Separate string strings and frame data

I have small data from a text file read through readLines . The file had characters like # , and I think this is the reason read.table was unable to read it. Here are the first five lines of dput:

 files<-c("\trfinal\t\t", "eq1\t\t\t", "0.ster6\t1.00\t(1.00,1.00)\t.", "1.ster6\t0.65\t(0.47,0.88)\t0.006", "0.parkinson\t1.00\t(1.00,1.00)\t.", "1.ster6#0.parkinson\t1.00\t(1.00,1.00)\t.") 
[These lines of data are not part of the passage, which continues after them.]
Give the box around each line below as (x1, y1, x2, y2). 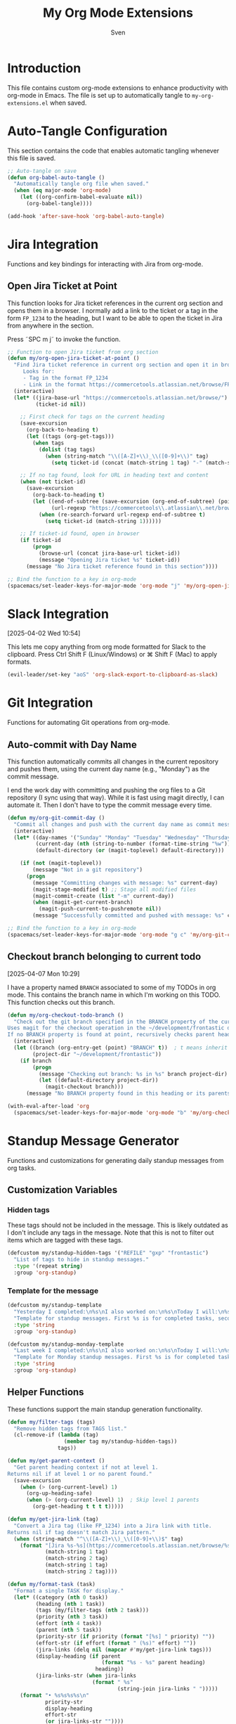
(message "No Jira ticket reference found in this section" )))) (25, 562, 218, 570)
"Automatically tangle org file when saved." (13, 181, 150, 188)
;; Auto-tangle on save (7, 167, 77, 174)
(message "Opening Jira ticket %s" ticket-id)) (38, 556, 181, 563)
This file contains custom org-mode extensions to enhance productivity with (7, 83, 228, 92)
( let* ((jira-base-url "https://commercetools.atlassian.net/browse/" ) (13, 394, 228, 401)
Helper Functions (7, 1387, 84, 1398)
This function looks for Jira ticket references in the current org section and (7, 299, 223, 307)
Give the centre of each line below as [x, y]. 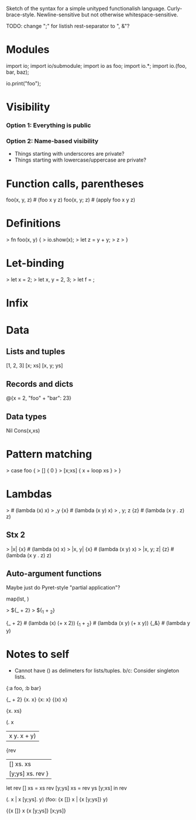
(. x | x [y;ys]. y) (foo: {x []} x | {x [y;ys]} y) [57, 799]
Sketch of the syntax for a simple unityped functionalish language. [86, 8]
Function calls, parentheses [75, 183]
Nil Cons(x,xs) [23, 430]
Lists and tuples [36, 351]
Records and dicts [40, 384]
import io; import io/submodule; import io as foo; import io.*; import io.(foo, [97, 66]
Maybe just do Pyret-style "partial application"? [63, 588]
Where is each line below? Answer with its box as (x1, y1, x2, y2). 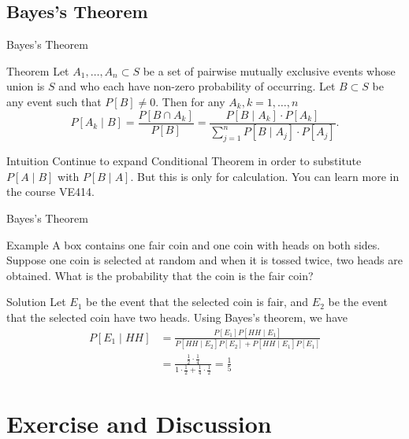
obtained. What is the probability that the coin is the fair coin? (6, 267, 314, 283)
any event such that (6, 93, 102, 109)
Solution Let (6, 293, 66, 310)
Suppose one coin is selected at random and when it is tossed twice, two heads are (6, 252, 403, 268)
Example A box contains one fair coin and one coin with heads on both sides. (6, 236, 381, 253)
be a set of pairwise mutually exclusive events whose (143, 62, 396, 79)
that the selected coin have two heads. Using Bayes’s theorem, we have (6, 309, 348, 326)
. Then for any (155, 93, 225, 109)
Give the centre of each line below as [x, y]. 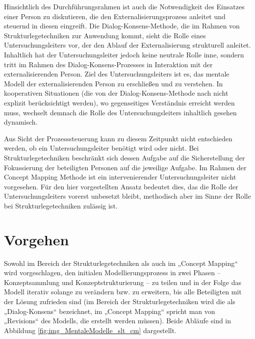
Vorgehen [37, 239]
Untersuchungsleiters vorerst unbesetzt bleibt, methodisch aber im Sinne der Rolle [127, 196]
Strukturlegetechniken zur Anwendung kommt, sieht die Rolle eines [105, 35]
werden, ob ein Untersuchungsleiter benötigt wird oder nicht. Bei [102, 148]
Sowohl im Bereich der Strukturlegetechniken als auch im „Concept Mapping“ [121, 263]
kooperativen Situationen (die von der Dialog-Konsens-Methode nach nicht [116, 93]
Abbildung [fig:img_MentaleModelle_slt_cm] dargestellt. [90, 330]
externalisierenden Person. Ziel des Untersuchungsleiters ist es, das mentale [117, 74]
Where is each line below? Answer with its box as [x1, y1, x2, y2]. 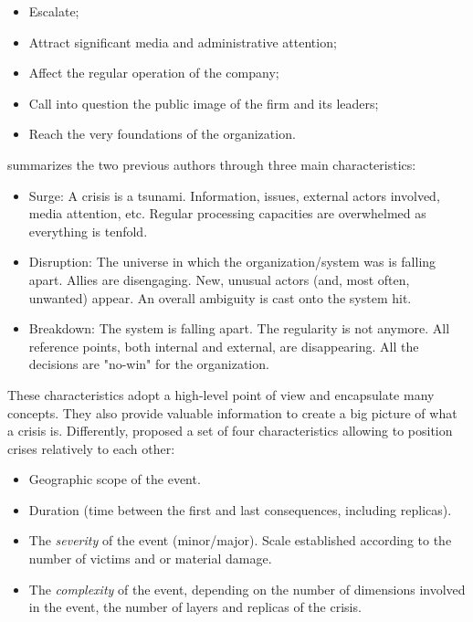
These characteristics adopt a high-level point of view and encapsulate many [7, 385, 435, 404]
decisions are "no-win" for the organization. [28, 354, 269, 374]
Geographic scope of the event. [28, 469, 201, 489]
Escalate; [28, 2, 79, 20]
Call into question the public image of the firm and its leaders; [28, 93, 379, 112]
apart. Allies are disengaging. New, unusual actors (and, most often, [28, 269, 410, 289]
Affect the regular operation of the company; [28, 63, 279, 82]
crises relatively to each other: [7, 438, 175, 458]
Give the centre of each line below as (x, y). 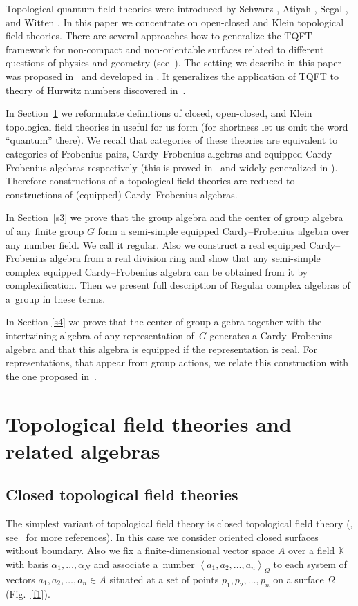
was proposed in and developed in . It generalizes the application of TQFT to (172, 76)
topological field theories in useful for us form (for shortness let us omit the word (177, 126)
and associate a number (144, 564)
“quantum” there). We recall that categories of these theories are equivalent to (172, 140)
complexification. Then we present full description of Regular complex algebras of (178, 285)
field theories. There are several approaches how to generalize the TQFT (159, 36)
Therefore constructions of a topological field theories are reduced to (150, 181)
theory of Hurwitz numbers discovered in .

\t means space between lines. I would like to split these text lines and put them in a four-column grid (data frame).

I tried strsplit(files, "[\\t]") , but this is actually not a trick. Any help?

+7
string r
source share
2 answers

You can turn off # processing like comment.char in read.table :

 read.table(text=files, sep='\t', comment.char="") # V1 V2 V3 V4 # 1 rfinal # 2 eq1 # 3 0.ster6 1.00 (1.00,1.00) . # 4 1.ster6 0.65 (0.47,0.88) 0.006 # 5 0.parkinson 1.00 (1.00,1.00) . # 6 1.ster6#0.parkinson 1.00 (1.00,1.00) . 
+8
source share

If "\t" just represents a tab delimiter, try read.delim :

 read.delim(text = files) # X rfinal X.1 X.2 # 1 eq1 NA # 2 0.ster6 1.00 (1.00,1.00) . # 3 1.ster6 0.65 (0.47,0.88) 0.006 # 4 0.parkinson 1.00 (1.00,1.00) . # 5 1.ster6#0.parkinson 1.00 (1.00,1.00) . 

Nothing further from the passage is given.